High-volume workloads require explicit write coordination.

Required:

lease-based writer lock for MEMORY.md projection updates
per-session manifest compare-and-swap revisioning
atomic file replace semantics for canonical writes
retry-safe idempotency keys for session-end and compaction flows

Implementation plan

Phase 0: contracts and helpers

add canonical naming + token helper
add body hash helper (body-normalized-v1)
add wikilink helper (workspace-root-relative)
add deterministic sanitizer version plumbing
add memory_sentence frontmatter schema + quality gate helpers

Phase 1: canonical artifact + manifest writers

write immutable summary/transcript artifacts
add mutable manifest lifecycle
write immutable compaction artifacts + manifest backfill
add crash-recovery state handling
wire LLM one-sentence generation into summary/compaction artifact frontmatter

Phase 2: MEMORY.md renderer

render strict rolling 30-day UTC ledger
read per-session sentence from frontmatter
enforce per-session sentence quality floor + fallback flag handling
enforce fixed-budget clipping of oldest ledger rows with explicit notice

Phase 3: derived DB indexing and re-index

upsert content-linked DB rows with path+hash pointers
implement idempotent re-index from markdown
add tombstone-aware deletion handling

Phase 4: docs and safeguards

document authority split in API/HOOKS/HARNESSES docs
add operator docs for re-index + privacy removal
add regression suite for contracts above

Validation and regression tests

1,500-session window test (50/day x 30) preserves the newest in-window ledger rows, clips oldest rows when needed, and emits an explicit clipping notice.
sentence floor test rejects low-signal rows.
wikilink format test enforces workspace-root-relative links.
immutable artifact test rejects post-commit mutation.
manifest mutability test allows late compaction_path updates only in manifest.
checksum scope test verifies body-normalized-v1 behavior.
sanitizer determinism test ensures stable output for same input.
partial-failure recovery tests cover each state model branch.
re-index parity test rebuilds content-linked DB rows from markdown.
runtime telemetry preservation test proves re-index does not clobber DB-native temporal counters/ranks.
tombstone test proves deletion/removal survives re-index.
multi-agent scoping test proves no cross-agent bleed.
frontmatter sentence projection test proves MEMORY.md rows are sourced from artifact memory_sentence fields (not full-file LLM rewrites).

Risks and mitigations

Risk: large MEMORY.md at extreme session volume.

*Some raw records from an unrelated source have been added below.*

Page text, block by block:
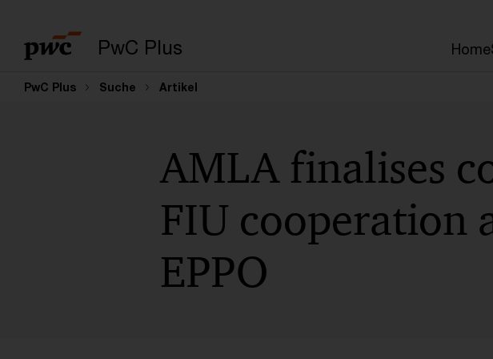
PwC Plus Home
PwC Plus Suche Artikel
AMLA finalises
FIU cooperation
EPPO
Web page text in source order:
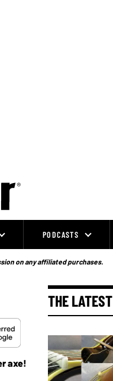
PODCASTS
on any affiliated purchases.
axe!
THE LATEST
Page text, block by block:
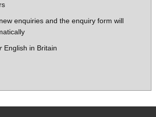
enquiries and the enquiry form will
English in Britain
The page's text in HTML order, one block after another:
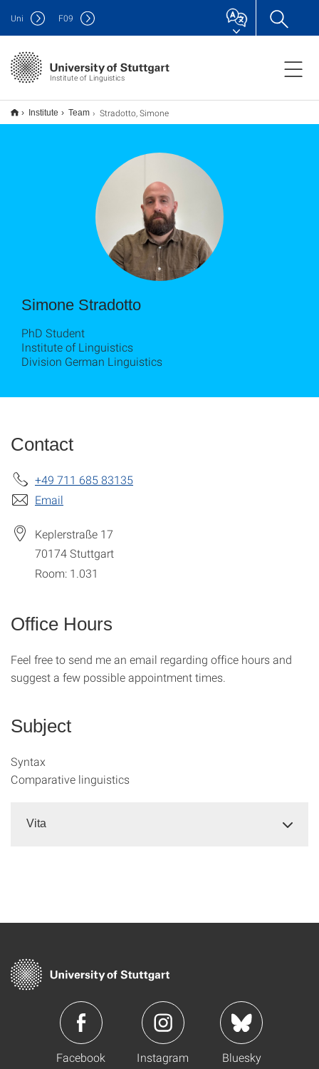
Institute of Linguistics
Uni F09
Institute Team Stradotto, Simone
Simone Stradotto
PhD Student
Institute of Linguistics
Division German Linguistics
Contact
+49 711 685 83135
Email
Keplerstraße 17
70174Stuttgart
Room: 1.031
Office Hours
Feel free to send me an email regarding office hours and
suggest a few possible appointment times.
Subject
Syntax
Comparative linguistics
Vita
Facebook Instagram Bluesky

Mitigation: enforce sentence length band, keep deep detail in linked artifacts.
Risk: disk growth from transcript artifacts. Mitigation: sanitized content only, plus out-of-window archival policy.
Risk: operational complexity from manifest + recovery states. Mitigation: explicit state machine tests and idempotent replay tooling.
Risk: future regressions reintroduce dual-canonical ambiguity. Mitigation: CI guardrails on authority split and path/hash contracts.

Open design questions

Should sentence length band be global or recency-tiered?
Should out-of-window archival produce monthly markdown bundles?
Should CLI ship signet memory reindex and signet memory open <session> in this wave or follow-up?